Real points of order 3 on an elliptic curve.

Question

This comes from Silverman's Rational Points on Elliptic Curves:

Consider the elliptic curve (non singular) $y^2=x^3+ax^2+bx+c=f(x)$ after some computations we can see that points of order 3 in this curve satisfy $\psi_3(x))=0$ $\psi_3(x)=2f(x)f''(x)-f'(x)^2=3x^4+4ax^3+6bx^2+12cx+(4ac-b^2)$

I want two show that there are only two real roots of $\psi_3$ if a,b,c $\in \mathbb{R}$:

First $\psi_3$ goes to infinity if $x \rightarrow \pm \infty$ and $f''(\frac{-a}{3})=0 \implies \psi_3(\frac{-a}{3})<0$ by continuity we get $\alpha_1$, $\alpha_2$ $\in \mathbb{R}$ roots of $\psi_3$. What do I do to show that these are the only real roots?

Answer 1

Let $E: y^2=f(x)$ and $\psi_3(x) = 2f(x)f''(x)-(f'(x))^2$, where $f(x)$ is a monic cubic polynomial with three distinct roots (because $E$ is non-singular!), as above. This can be shown using the following hint:

• A quartic polynomial $p(x)=a_4x^4+\cdots+a_0$, with $a_4>0$, has exactly two real roots if $p(x)$ takes negative values at all the zeros of the derivative $p'(x)$.

Thus, you just need to show that $\psi_3(x)$ is negative at the zeros of $\psi_3'(x)$, using the fact that $\psi_3'(x)$ has a simple expression in terms of $f(x)$. You also need to use the fact that $f(\alpha)=f'(\alpha)=0$ is not possible under the above hypotheses.

Answer 2

I think I got a solution so I will share it so you can give me your opinion:

We know that this quartic polynomial will have at least two real roots , suppose we have 4 roots $\{ \alpha_1,\beta, \gamma,\alpha_2 \}$ conveniently orderded $\alpha_1< \beta <\gamma< \alpha_2$.

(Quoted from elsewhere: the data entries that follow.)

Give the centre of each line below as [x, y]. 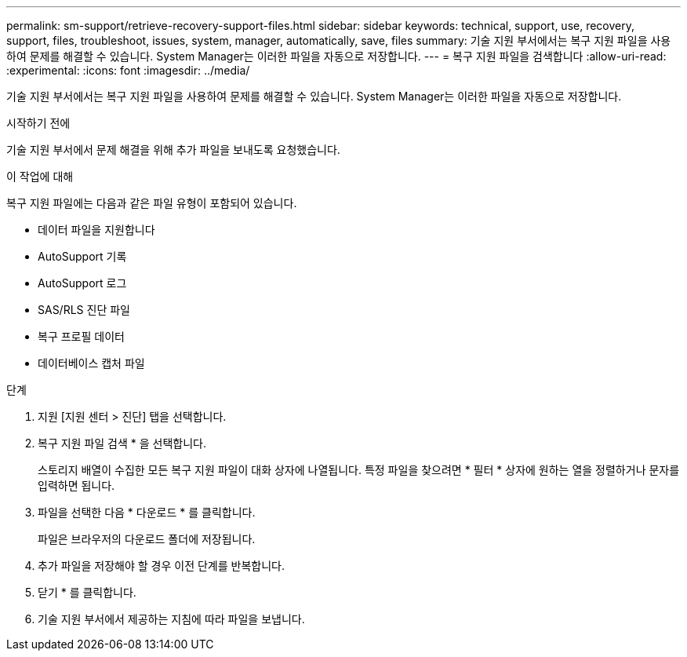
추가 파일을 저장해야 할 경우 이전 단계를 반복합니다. [161, 566]
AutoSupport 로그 [82, 283]
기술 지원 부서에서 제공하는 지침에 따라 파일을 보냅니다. [171, 619]
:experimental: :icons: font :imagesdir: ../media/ [128, 70]
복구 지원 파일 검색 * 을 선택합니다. [122, 443]
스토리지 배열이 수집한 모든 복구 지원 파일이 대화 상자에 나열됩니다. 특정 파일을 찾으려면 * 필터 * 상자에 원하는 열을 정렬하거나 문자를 [359, 470]
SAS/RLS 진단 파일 [84, 310]
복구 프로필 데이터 [81, 336]

Note that $f''(x)=6x+2a$ and $\psi_3'=12f(x)$

Since $\psi_3(\alpha_1)=0 \implies f(x)<0$ ( $\alpha_1< \frac{-a}{3}$).

Now to reach again $0$, $\psi_3$ must increase its value so $f(\beta)>0$ and this implies $f''(\beta)>0$ $\iff$ $\beta > \frac{-a}{3}$.

The same argument show us $f(\gamma)<0 \iff f''(\gamma)<0 \iff \gamma <\frac{-a}{3}$ and $\gamma < \beta$ hence contradiction.